I am self-studying dynamics of constrained systems and their quantisation from Rothe and Rothe book "classical and quantum dynamics of constrained systems". While using Dirac quantisation, we can implement second class constraints using Dirac bracket and then we say as we are interested in the dynamics of observables, so we can even fix gauge freedom without affecting the E.O.M of observables so along with first class constraints and second class constraints we also implement gauge fixing conditions from which we can have a Dirac-star bracket calculated by considering all constraints and gauge conditions which is then promoted to quantum commutator.
My question is why are we bothering about secondary constraints (can be first class or second class) as they are obtained from time persistence condition and thus uses classical E.O.M, which intuitively should not survive quantisation.

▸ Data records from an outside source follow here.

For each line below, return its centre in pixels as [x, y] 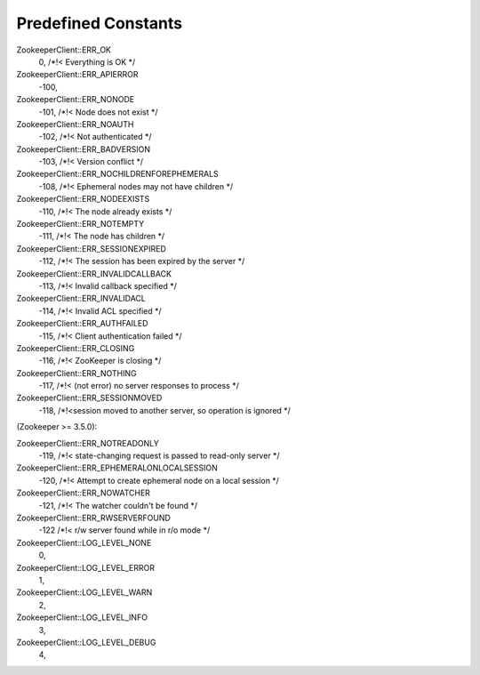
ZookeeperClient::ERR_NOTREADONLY [88, 443]
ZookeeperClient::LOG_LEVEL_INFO [82, 617]
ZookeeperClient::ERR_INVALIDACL [81, 299]
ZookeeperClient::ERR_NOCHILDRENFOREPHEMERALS [118, 174]
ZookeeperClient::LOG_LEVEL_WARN [84, 592]
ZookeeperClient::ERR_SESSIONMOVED [89, 398]
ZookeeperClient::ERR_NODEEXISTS [83, 199]
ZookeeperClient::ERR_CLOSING [76, 348]
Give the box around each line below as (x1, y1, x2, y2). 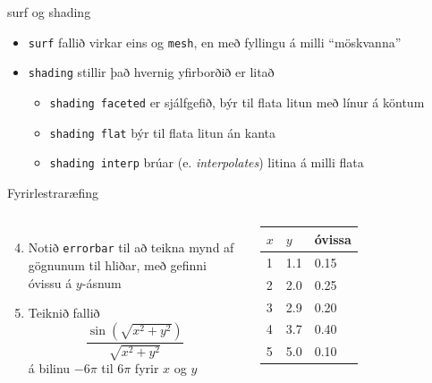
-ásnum (81, 273, 122, 292)
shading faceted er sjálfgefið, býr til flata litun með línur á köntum (49, 92, 425, 111)
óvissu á (28, 273, 72, 292)
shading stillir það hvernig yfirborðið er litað (28, 63, 275, 81)
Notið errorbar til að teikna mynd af (28, 238, 234, 257)
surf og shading (7, 3, 91, 21)
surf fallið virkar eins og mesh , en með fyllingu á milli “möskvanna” (28, 32, 402, 51)
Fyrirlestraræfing (7, 183, 98, 201)
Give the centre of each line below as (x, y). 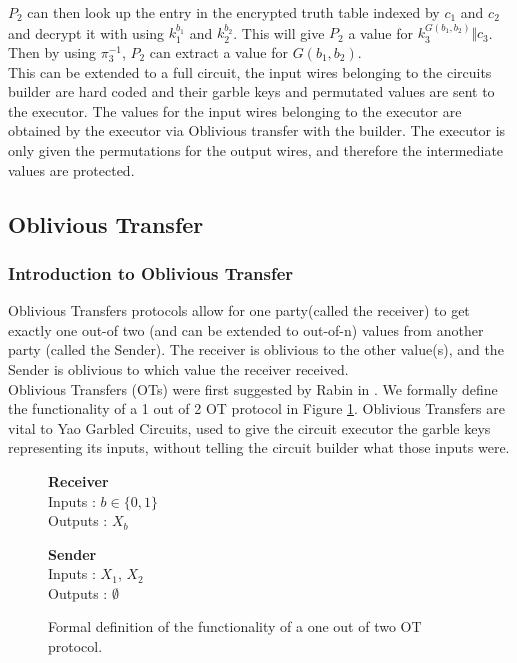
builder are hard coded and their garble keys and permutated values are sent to (251, 91)
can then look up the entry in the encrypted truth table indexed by (233, 12)
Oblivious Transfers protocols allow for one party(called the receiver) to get (239, 310)
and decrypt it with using (86, 32)
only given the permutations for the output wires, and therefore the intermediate (256, 149)
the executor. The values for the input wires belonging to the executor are (235, 110)
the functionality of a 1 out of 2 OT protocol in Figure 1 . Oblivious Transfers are (256, 408)
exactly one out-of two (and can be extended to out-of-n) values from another (246, 329)
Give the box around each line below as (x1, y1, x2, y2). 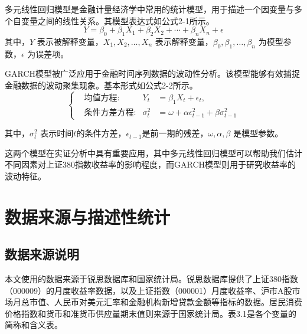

Even in path integral approach to constrained dynamics, we tend to implement all constraints and gauge conditions without bothering about secondary constraints. In this again we should ignore secondary constraints as they are resultant from E.O.M. I don't know where I am making wrong conclusions.
I referred to the below answer but did not got satisfaction with this: How are second-class constraints handled in the path integral formulation? I even read the Senjanovic paper - Senjanovic, P. (1976). Path integral quantization of field theories with second-class constraints. Annals of Physics, 100(1-2), 227–261. doi:10.1016/0003-4916(76)90062-2, but he also don't discuss this.
Any pointer to the literature or a brief discussion here will be of great help.